## [Data excerpts]
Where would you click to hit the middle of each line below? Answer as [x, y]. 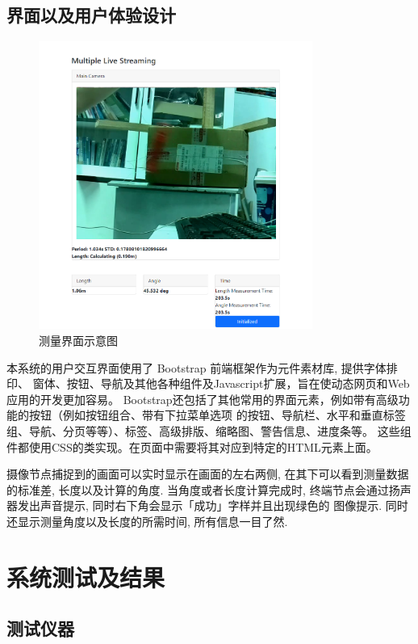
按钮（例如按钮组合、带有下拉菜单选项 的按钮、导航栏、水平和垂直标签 [217, 415]
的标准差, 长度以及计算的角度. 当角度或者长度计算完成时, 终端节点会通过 [198, 489]
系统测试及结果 [86, 577]
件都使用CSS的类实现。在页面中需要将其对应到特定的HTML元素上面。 [192, 446]
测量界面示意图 [78, 341]
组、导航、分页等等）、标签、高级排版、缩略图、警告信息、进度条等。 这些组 [209, 431]
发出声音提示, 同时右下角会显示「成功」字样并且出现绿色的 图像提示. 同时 [213, 505]
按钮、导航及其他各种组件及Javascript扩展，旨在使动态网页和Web [238, 383]
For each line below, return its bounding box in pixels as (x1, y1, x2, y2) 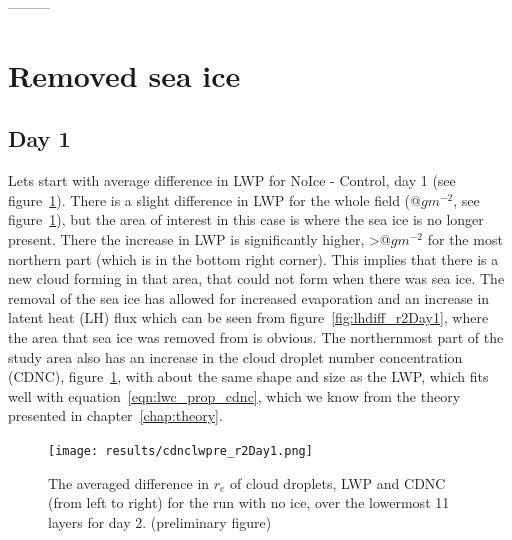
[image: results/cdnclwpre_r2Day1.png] (48, 443, 313, 458)
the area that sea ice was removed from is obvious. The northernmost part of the (8, 326, 504, 347)
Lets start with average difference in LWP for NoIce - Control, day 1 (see (8, 170, 456, 191)
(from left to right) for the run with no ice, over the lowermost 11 (48, 492, 450, 513)
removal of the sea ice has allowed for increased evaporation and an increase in (8, 287, 490, 308)
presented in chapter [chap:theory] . (8, 405, 223, 426)
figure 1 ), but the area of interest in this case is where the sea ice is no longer (8, 209, 484, 230)
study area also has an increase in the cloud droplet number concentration (8, 346, 463, 367)

## [Task brief]
Although the entries contain pictures, reproduce only the rest, exactly as written.

## [Solved exercise]
Where would you click to hit the middle of each line below? Answer as [x, y]. 
按钮（例如按钮组合、带有下拉菜单选项 的按钮、导航栏、水平和垂直标签 [217, 415]
的标准差, 长度以及计算的角度. 当角度或者长度计算完成时, 终端节点会通过 [198, 489]
系统测试及结果 [86, 577]
件都使用CSS的类实现。在页面中需要将其对应到特定的HTML元素上面。 [192, 446]
测量界面示意图 [78, 341]
组、导航、分页等等）、标签、高级排版、缩略图、警告信息、进度条等。 这些组 [209, 431]
发出声音提示, 同时右下角会显示「成功」字样并且出现绿色的 图像提示. 同时 [213, 505]
按钮、导航及其他各种组件及Javascript扩展，旨在使动态网页和Web [238, 383]
For each line below, return its bounding box in pixels as (x1, y1, x2, y2) 
[image: results/cdnclwpre_r2Day1.png] (48, 443, 313, 458)
the area that sea ice was removed from is obvious. The northernmost part of the (8, 326, 504, 347)
Lets start with average difference in LWP for NoIce - Control, day 1 (see (8, 170, 456, 191)
(from left to right) for the run with no ice, over the lowermost 11 (48, 492, 450, 513)
removal of the sea ice has allowed for increased evaporation and an increase in (8, 287, 490, 308)
presented in chapter [chap:theory] . (8, 405, 223, 426)
figure 1 ), but the area of interest in this case is where the sea ice is no longer (8, 209, 484, 230)
study area also has an increase in the cloud droplet number concentration (8, 346, 463, 367)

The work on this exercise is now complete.